FOR FURTHER INFORMATION CONTACT:
Michael Goodis, Registration Division (7505P), Office of Pesticide Programs, Environmental Protection Agency, 1200 Pennsylvania Ave. NW, Washington, DC 20460-0001; main telephone number: (703) 305-7090; email address: RDFRNotices@epa.gov.
SUPPLEMENTARY INFORMATION:
I. General Information
A. Does this action apply to me?
You may be potentially affected by this action if you are an agricultural producer, food manufacturer, or pesticide manufacturer. The following list of North American Industrial Classification System (NAICS) codes is not intended to be exhaustive, but rather provides a guide to help readers determine whether this document applies to them. Potentially affected entities may include:
- Crop production (NAICS code 111).
- Animal production (NAICS code 112).
- Food manufacturing (NAICS code 311).
- Pesticide manufacturing (NAICS code 32532).
B. How can I get electronic access to other related information?
You may access a frequently updated electronic version of EPA's tolerance regulations at 40 CFR part 180 through the Government Publishing Office's e-CFR site at http://www.ecfr.gov/cgi-bin/text-idx?&c=ecfr&tpl=/ecfrbrowse/Title40/40tab_02.tpl .
C. How can I file an objection or hearing request?
Under FFDCA section 408(g), 21 U.S.C. 346a, any person may file an objection to any aspect of this regulation and may also request a hearing on those objections. You must file your objection or request a hearing on this regulation in accordance with the instructions provided in 40 CFR part 178. To ensure proper receipt by EPA, you must identify docket ID number EPA-HQ-OPP-2020-0045 in the subject line on the first page of your submission. All objections and requests for a hearing must be in writing, and must be received by the Hearing Clerk on or before August 24, 2020. Addresses for mail and hand delivery of objections and hearing requests are provided in 40 CFR 178.25(b).
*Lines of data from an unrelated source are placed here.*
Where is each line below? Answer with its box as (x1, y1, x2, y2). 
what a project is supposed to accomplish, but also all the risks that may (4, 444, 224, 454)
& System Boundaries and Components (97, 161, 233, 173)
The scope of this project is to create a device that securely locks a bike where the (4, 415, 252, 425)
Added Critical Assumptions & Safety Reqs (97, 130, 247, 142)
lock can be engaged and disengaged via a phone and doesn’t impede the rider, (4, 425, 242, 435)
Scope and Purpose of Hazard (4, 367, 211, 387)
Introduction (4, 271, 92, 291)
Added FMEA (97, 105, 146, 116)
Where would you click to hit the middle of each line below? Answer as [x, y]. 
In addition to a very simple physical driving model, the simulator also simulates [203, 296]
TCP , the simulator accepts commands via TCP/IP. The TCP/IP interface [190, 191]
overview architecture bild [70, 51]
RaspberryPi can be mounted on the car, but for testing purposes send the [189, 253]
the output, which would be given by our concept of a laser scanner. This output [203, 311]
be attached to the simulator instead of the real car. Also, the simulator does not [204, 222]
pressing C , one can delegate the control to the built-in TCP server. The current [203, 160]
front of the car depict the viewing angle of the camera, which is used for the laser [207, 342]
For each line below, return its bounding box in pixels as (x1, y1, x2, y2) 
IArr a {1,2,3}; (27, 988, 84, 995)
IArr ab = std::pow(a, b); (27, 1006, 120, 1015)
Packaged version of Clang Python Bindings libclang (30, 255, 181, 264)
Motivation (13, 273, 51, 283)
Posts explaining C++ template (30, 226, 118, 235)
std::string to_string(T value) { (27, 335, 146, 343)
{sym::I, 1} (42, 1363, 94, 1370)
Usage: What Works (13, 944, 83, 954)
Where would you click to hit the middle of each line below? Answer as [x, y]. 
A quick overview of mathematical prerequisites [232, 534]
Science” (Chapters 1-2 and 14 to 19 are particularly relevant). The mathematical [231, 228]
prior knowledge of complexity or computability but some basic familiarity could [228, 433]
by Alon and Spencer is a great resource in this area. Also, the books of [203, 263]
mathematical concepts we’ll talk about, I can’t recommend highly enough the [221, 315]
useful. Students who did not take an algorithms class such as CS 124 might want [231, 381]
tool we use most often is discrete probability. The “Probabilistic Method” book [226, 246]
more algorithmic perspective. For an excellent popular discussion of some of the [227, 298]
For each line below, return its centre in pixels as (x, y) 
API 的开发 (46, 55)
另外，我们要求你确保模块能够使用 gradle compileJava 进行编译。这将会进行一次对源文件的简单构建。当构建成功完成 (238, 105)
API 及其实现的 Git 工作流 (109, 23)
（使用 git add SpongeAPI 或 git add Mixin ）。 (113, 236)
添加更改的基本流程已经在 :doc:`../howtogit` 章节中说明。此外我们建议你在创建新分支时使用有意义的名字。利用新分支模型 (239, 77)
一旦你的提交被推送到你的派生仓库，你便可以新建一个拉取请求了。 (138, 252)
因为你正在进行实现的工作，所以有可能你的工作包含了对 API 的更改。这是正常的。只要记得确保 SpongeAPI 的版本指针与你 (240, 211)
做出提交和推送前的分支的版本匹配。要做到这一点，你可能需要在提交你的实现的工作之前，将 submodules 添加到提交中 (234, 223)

In addition to filing an objection or hearing request with the Hearing Clerk as described in 40 CFR part 178, please submit a copy of the filing (excluding any Confidential Business Information (CBI)) for inclusion in the public docket. Information not marked confidential pursuant to 40 CFR part 2 may be disclosed publicly by EPA without prior notice. Submit the non-CBI copy of your objection or hearing request, identified by docket ID number EPA-HQ-OPP-2020-0045, by one of the following methods:
- Federal eRulemaking Portal: http://www.regulations.gov . Follow the online instructions for submitting comments. Do not submit electronically any information you consider to be CBI or other information whose disclosure is restricted by statute.
- Mail: OPP Docket, Environmental Protection Agency Docket Center (EPA/DC), (28221T), 1200 Pennsylvania Ave. NW, Washington, DC 20460-0001.
- Hand Delivery: To make special arrangements for hand delivery or delivery of boxed information, please follow the instructions at http://www.epa.gov/dockets/contacts.html .
Additional instructions on commenting or visiting the docket, along with more information about dockets generally, is available at http://www.epa.gov/dockets .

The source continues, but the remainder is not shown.